Automating machine learning workflow with DVC

What data scientist / ML engineer wants to do while software engineers are busy with CI/CD.

Hongjoo Lee

Big Data Data Data Science Deployment/Continuous Integration and Delivery

See in schedule Download/View Slides

As software engineers work on CI/CD process as soon as they start a new project, data scientists and ML engineers define a pipeline for data as it flows through a typical workflow. Each step of the pipeline is fed data processed from its preceding step as CI/CD process starts from code changes.

"Pipelining ML project" is sometimes misleading as it implies a large project with a group of engineers working on some large systems , being considered to be hard for an individual and unnecessary for a small project. Regardless of its size, having well organized pipelines for any ML projects is essential to succeed and actually it could be done easily with utilizing a proper tool.

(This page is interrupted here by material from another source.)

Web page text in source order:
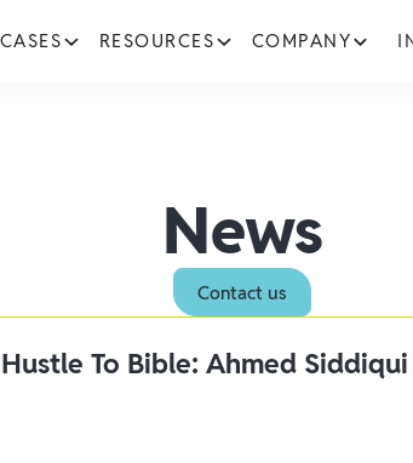
RESOURCES COMPANY
News
Contact us
To Bible: Ahmed

In this talk, we will go through a machine learning workflow divided into a few steps composing a ML pipeline from data ingestion to model deployment. Each step depends on data produced by previous step, which are controlled by DVC. DVC is open-source version control system for data scientist and ML engineer helping them to organize data, models and experiments for some ML projects. The presentation will not only introduce how to use the tool but also show how to organize a ML pipeline with some examples.

The goal of this talk is to motivate data scientists and ML engineer to start building machine learning pipeline with DVC. Audience might expect a guide to using DVC for automating the pipeline. Also I will give some explanation about concepts of machine learning related techniques necessary for understanding the pipeline.

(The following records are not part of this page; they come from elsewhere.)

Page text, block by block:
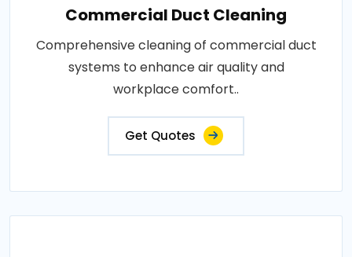
Commercial Duct Cleaning
Comprehensive cleaning of commercial duct
systems to enhance air quality and
workplace comfort..
Get Quotes

This session is designed to be accessible to everyone in beginners level. Understandings of basic concepts of machine learning and version control system (preferably, Git) might be helpful but not mandatory for the audience.

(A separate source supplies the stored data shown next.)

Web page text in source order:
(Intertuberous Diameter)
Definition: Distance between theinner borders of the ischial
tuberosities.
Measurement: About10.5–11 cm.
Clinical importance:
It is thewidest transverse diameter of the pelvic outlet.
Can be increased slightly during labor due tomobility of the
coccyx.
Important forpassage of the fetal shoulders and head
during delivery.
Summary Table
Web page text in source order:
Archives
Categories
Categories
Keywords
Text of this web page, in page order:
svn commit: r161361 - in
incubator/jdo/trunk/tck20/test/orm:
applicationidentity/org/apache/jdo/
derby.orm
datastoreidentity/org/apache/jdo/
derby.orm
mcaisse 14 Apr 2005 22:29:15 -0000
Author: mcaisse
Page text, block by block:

Type: Talk (30 mins); Python level: Beginner; Domain level: Intermediate


Hongjoo Lee

SK Hynix

Hongjoo is a software engineer and machine learning engineer from Seoul, Korea. He recently developed Fraud Detection System based on machine learning technique for a startup company in fintech area. He started his industrial career as a software developing engineer from 2000. He holds MPhil degree in computer science and engineering from HKUST.